Look through the records below and collect all lines that hold the string "jobs".
*** Opening Supplied records ***
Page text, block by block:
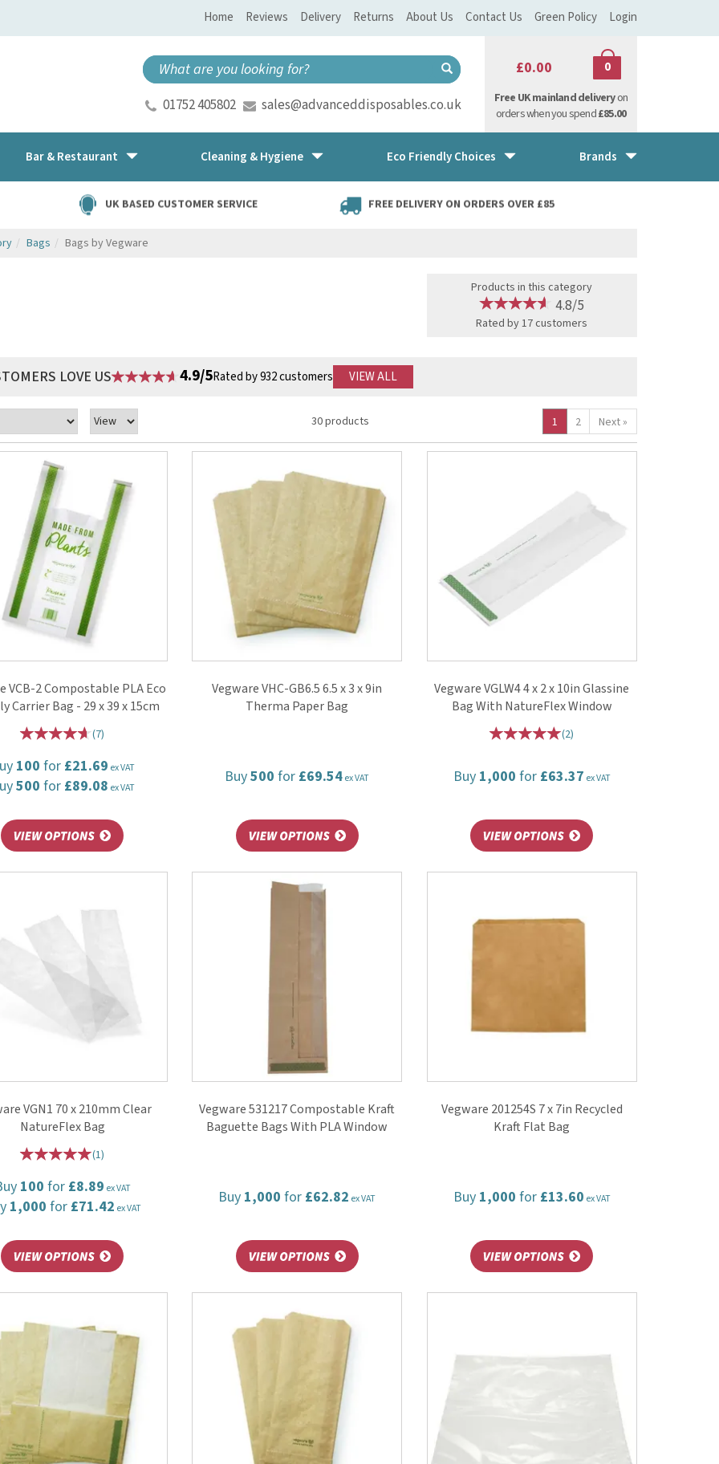
£0.00 0
01752 405802 sales@advanceddisposables.co.uk Free UK mainland deliveryon
orders when you spend£85.00
UK BASED CUSTOMER SERVICE FREE DELIVERY ON ORDERS OVER £85
Bags Bags by Vegware
Products in this category
4.8/5
Rated by17customers
30 products 1 2 Next »
VCB-2 Compostable PLA Eco
Carrier Bag - 29 x 39 x 15cm
(7)
100 for £21.69 ex VAT
500 for £89.08 ex VAT
Vegware VHC-GB6.5 6.5 x 3 x 9in
Therma Paper Bag
Buy500 for £69.54ex VAT
Vegware VGLW4 4 x 2 x 10in Glassine
Bag With NatureFlex Window
(2)
Buy 1,000 for £63.37 ex VAT
VGN1 70 x 210mm Clear
NatureFlex Bag
(1)
100 for £8.89 ex VAT
1,000 for £71.42 ex VAT
Vegware 531217 Compostable Kraft
Baguette Bags With PLA Window
Buy 1,000 for £62.82 ex VAT
Vegware 201254S 7 x 7in Recycled
Kraft Flat Bag
Buy 1,000 for £13.60 ex VAT
LOVE US 4.9/5Rated by 932 customers VIEW ALL
Bar & Restaurant Cleaning & Hygiene Eco Friendly Choices Brands
Home Reviews Delivery Returns About Us Contact Us Green Policy Login
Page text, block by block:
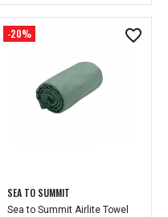
-20%
SEA TO SUMMIT
Sea to Summit Airlite Towel
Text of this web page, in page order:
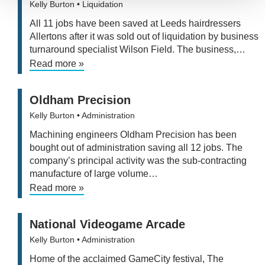
Kelly Burton • Liquidation
All 11 jobs have been saved at Leeds hairdressers
Allertons after it was sold out of liquidation by business
turnaround specialist Wilson Field. The business,…
Read more »
Oldham Precision
Kelly Burton • Administration
Machining engineers Oldham Precision has been
bought out of administration saving all 12 jobs. The
company’s principal activity was the sub-contracting
manufacture of large volume…
Read more »
National Videogame Arcade
Kelly Burton • Administration
Home of the acclaimed GameCity festival, The
*** Closing Supplied records ***
Output of the exercise:
All 11 jobs have been saved at Leeds hairdressers
bought out of administration saving all 12 jobs. The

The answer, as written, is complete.